## TRY IT
Using the string "stems" as the key, pull each matching line out of the records below.

□ □ □ □ □

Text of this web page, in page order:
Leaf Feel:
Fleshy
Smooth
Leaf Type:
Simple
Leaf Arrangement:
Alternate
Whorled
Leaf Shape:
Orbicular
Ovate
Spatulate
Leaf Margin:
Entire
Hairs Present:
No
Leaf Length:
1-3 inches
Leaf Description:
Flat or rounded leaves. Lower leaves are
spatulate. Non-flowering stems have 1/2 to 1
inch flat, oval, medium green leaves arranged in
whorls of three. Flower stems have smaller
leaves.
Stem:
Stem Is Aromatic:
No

□ □ □ □ □

## ANSWER BOX
spatulate. Non-flowering stems have 1/2 to 1
whorls of three. Flower stems have smaller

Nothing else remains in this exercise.